*WORK ITEM:* When the line containing "How to run: (24, 27)" appears in the data below, begin copying there and stop only after the line containing "will run locally (27, 55)".

*DATASET CONTENT:*
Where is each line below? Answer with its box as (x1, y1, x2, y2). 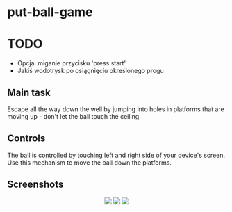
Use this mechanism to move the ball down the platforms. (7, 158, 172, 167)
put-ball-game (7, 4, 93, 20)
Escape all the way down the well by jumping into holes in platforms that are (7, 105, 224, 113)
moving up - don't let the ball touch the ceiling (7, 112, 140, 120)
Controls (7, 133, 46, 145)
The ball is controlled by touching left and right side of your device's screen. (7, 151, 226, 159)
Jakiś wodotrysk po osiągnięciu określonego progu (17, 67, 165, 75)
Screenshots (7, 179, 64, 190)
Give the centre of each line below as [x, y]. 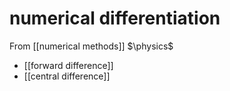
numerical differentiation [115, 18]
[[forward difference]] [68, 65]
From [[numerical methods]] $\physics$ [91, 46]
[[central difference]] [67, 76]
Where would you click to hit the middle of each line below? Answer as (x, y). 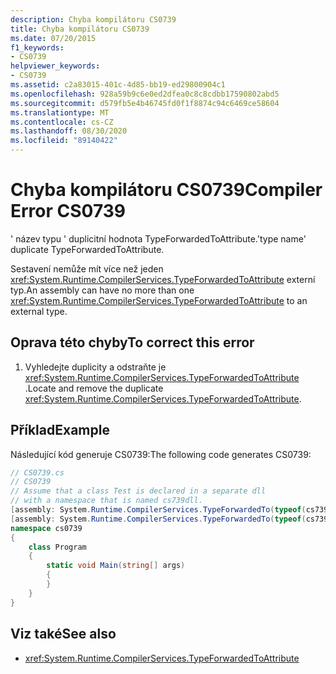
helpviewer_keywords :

==

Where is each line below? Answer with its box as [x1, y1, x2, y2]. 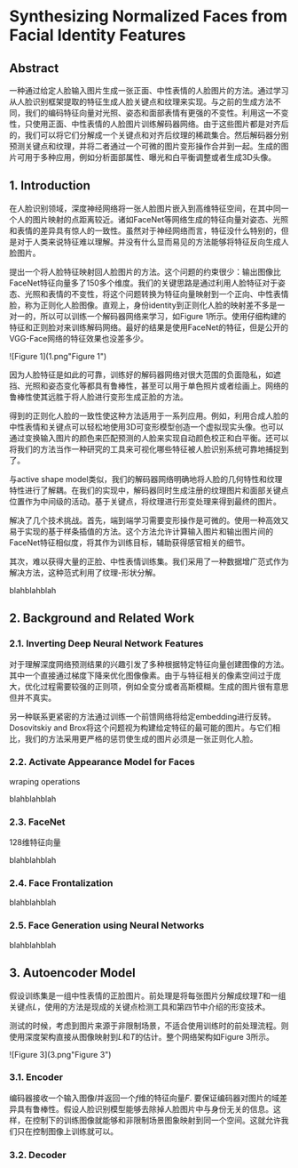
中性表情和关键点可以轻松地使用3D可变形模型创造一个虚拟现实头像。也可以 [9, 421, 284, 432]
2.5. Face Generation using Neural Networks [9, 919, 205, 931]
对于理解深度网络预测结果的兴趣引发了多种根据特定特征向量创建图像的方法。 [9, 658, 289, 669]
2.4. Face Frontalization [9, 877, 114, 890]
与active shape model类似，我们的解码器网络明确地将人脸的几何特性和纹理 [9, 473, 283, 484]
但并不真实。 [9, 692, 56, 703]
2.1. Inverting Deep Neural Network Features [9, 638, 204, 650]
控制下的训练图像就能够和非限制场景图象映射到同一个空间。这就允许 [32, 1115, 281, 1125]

* * *

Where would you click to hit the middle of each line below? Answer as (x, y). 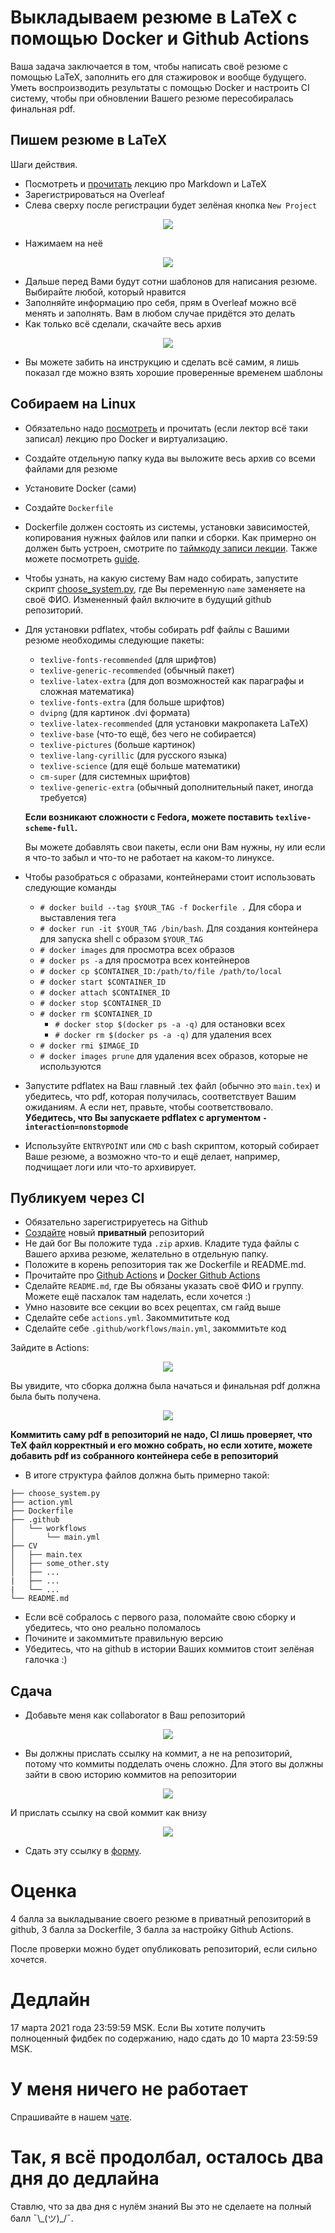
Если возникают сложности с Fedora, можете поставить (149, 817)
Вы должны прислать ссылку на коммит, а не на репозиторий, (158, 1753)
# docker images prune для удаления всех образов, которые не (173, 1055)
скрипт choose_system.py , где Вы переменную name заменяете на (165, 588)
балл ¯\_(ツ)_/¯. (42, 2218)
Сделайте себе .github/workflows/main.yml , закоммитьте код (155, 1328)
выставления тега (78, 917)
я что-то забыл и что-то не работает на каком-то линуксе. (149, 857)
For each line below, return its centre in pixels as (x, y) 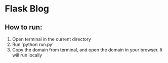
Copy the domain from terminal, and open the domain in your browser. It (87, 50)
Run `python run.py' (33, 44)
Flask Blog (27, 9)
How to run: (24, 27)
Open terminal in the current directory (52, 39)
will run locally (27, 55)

*THE ANSWER:*
How to run: (24, 27)
Open terminal in the current directory (52, 39)
will run locally (27, 55)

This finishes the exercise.